Network Rail to cut rail signal workers and signal boxes

Network Rail is planning a modernisation programme which could see the number of signal workers drastically cut.

The Rail Maritime and Transport (RMT) union said the plans, aimed at saving £250m a year, could see the number of signallers cut from 6,000 to 2,000 over the next 30 years.

"There have been discussions this week over future signalling arrangements on the rail network," said RMT general secretary Bob Crow.

"We will not agree to anything that compromises the job security, safety or standards of living of our members.

"We are not opposed to new technology but we are clear that any changes that may arise should be accommodated through a shorter working week, additional annual leave and the right to retire at 55 on full pension entitlement."
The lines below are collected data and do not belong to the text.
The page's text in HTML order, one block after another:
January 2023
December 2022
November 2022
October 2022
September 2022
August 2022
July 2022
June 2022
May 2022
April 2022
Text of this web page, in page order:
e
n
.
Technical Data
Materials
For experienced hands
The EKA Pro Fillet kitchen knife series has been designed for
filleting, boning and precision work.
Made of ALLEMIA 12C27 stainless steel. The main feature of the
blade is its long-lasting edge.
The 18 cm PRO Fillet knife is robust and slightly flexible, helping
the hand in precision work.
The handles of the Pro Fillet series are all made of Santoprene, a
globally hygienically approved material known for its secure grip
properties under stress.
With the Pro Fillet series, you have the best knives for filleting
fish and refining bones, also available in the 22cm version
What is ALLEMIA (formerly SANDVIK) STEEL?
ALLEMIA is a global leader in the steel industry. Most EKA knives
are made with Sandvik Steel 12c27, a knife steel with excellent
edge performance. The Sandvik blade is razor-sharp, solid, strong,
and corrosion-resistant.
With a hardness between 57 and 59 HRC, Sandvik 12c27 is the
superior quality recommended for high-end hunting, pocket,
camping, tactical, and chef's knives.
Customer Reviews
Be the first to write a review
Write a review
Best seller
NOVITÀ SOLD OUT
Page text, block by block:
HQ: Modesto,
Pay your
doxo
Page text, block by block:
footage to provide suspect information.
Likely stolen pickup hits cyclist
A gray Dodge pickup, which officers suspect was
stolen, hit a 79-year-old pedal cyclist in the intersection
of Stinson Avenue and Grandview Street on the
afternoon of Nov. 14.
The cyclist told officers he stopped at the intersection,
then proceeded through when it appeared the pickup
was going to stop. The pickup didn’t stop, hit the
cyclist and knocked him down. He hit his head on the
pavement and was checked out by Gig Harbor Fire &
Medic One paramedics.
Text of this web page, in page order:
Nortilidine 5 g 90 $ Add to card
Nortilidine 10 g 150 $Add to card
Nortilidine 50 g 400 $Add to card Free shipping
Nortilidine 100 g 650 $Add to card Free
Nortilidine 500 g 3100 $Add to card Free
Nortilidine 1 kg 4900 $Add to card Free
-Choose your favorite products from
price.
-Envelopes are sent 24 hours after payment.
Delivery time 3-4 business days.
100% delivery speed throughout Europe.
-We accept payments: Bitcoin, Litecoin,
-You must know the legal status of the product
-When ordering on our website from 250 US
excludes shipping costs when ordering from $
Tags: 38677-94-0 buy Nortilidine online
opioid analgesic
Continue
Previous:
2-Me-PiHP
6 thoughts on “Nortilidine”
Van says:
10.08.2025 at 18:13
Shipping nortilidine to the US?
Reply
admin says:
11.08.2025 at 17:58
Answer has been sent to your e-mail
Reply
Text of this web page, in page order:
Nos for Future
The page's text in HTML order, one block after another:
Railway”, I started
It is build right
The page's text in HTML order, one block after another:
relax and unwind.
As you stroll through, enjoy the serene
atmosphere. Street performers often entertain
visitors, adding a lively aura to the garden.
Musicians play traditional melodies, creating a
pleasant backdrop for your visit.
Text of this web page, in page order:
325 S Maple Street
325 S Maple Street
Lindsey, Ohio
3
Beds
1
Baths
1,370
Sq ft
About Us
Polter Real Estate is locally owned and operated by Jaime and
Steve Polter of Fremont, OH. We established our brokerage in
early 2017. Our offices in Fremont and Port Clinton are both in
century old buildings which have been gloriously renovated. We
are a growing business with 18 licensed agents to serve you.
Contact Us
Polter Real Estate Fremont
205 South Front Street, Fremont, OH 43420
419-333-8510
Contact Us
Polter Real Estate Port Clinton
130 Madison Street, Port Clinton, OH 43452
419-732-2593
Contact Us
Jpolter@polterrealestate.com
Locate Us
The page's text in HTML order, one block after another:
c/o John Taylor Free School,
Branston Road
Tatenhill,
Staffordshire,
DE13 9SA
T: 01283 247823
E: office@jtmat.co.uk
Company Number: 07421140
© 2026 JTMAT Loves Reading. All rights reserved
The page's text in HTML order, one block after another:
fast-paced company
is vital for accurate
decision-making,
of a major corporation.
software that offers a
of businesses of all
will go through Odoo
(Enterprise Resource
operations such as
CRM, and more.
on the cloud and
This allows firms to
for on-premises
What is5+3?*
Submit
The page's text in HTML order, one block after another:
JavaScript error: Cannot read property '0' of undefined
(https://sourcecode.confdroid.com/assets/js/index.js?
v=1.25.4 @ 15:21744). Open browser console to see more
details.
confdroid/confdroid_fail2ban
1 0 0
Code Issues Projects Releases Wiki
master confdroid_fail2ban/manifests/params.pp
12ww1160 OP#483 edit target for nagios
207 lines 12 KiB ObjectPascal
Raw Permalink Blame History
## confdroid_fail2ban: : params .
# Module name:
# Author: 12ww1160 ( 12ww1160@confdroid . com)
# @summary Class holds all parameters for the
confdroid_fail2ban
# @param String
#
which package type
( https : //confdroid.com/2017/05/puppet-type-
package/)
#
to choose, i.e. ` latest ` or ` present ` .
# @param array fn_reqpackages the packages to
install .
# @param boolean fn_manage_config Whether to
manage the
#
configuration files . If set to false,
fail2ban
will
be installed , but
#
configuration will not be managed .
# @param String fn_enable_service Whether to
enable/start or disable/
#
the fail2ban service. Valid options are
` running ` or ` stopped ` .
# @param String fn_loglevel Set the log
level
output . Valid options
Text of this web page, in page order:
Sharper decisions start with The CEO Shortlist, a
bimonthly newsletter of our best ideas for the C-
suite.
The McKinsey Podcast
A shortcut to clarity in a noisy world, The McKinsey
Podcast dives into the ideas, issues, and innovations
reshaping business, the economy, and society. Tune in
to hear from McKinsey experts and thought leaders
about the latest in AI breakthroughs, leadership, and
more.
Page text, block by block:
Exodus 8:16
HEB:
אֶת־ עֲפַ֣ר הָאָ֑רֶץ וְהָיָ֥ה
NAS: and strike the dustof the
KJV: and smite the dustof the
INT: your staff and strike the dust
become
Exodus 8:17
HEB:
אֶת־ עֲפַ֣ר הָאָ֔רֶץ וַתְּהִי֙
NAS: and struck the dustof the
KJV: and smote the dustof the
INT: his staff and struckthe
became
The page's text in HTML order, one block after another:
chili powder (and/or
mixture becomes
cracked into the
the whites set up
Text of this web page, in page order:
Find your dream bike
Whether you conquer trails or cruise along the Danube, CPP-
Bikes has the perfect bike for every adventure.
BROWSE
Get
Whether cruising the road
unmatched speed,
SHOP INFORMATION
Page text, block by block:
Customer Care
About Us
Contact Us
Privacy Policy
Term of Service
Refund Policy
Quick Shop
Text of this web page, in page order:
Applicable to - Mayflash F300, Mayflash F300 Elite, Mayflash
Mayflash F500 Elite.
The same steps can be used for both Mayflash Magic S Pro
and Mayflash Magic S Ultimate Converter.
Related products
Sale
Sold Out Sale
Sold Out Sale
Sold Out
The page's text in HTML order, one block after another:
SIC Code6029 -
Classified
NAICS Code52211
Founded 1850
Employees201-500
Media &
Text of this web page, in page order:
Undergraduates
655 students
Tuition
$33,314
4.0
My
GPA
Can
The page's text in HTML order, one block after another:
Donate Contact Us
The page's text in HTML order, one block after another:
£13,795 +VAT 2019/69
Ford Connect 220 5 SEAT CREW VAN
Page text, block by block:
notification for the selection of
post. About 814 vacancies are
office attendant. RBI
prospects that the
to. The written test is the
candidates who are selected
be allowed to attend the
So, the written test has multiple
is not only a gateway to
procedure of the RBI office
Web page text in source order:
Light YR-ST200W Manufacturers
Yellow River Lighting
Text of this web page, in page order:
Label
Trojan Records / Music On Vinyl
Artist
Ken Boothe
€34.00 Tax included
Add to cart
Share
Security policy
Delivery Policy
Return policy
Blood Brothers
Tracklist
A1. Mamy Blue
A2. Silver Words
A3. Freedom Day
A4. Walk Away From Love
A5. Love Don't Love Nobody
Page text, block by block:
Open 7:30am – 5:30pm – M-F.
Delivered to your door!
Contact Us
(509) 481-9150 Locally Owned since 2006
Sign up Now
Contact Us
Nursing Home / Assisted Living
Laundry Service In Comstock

The number of signal boxes has been reduced from 10,000 at the beginning of the 20th century to around 800 today, and Network Rail wants to introduce a new system which could see the number cut to just 14. 

An NR spokesman said: "Network Rail is in the early stages of a proposal that could accelerate its signalling modernisation programme, delivering significant benefits in terms of more punctual services, more flexible services, better passenger information and savings approaching £250 million per year.

"It's a long term strategy, phased over 15 to 30 years, and we have started to discuss its implications with both the trade unions and our people."